A spring has a certain mass suspended from it and its period for vertical oscillations is `T_(1)`. The spring is now cut into two equal halves and the same mass is suspended from one of the half. The period of vertical oscillation is now `T_(2)`. The ratio of `T_(2)//T_(1)` is

To solve the problem, we need to find the ratio of the periods of oscillation \( T_2 \) and \( T_1 \) when a mass is suspended from a spring and then from half of that spring.
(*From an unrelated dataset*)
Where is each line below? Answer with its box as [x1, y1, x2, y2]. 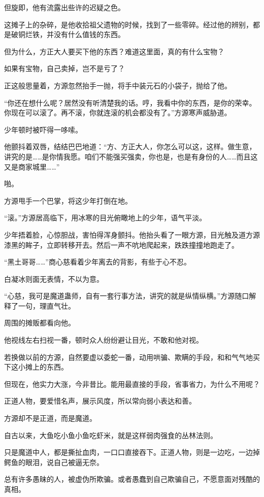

Let's break it down step by step. ### Step 1: Write the expression for the period of oscillation for the original spring. The period of oscillation \( T_1 \) for a mass \( m \) suspended from a spring with spring constant \( k \) is given by the formula: \[ T_1 = 2\pi \sqrt{\frac{m}{k}} \] ### Step 2: Analyze the spring when it is cut into two halves. When the spring is cut into two equal halves, each half will have a new spring constant \( k' \). The relationship between the spring constant and the length of the spring is given by: \[ k' = \frac{k}{\frac{L}{L/2}} = 2k \] This means that the spring constant of each half is double that of the original spring. ### Step 3: Write the expression for the period of oscillation for one half of the spring. Now, when the same mass \( m \) is suspended from one half of the spring, the period of oscillation \( T_2 \) can be expressed as: \[ T_2 = 2\pi \sqrt{\frac{m}{k'}} \] Substituting \( k' = 2k \) into the equation gives: \[ T_2 = 2\pi \sqrt{\frac{m}{2k}} = 2\pi \sqrt{\frac{m}{k}} \cdot \frac{1}{\sqrt{2}} \] ### Step 4: Relate \( T_2 \) to \( T_1 \). From the expression for \( T_1 \): \[ T_1 = 2\pi \sqrt{\frac{m}{k}} \] We can substitute this back into the equation for \( T_2 \): \[ T_2 = T_1 \cdot \frac{1}{\sqrt{2}} \] ### Step 5: Find the ratio \( \frac{T_2}{T_1} \). Now, we can find the ratio of the two periods: \[ \frac{T_2}{T_1} = \frac{T_1 \cdot \frac{1}{\sqrt{2}}}{T_1} = \frac{1}{\sqrt{2}} \] ### Final Answer: Thus, the ratio \( \frac{T_2}{T_1} \) is: \[ \frac{T_2}{T_1} = \frac{1}{\sqrt{2}} \] ---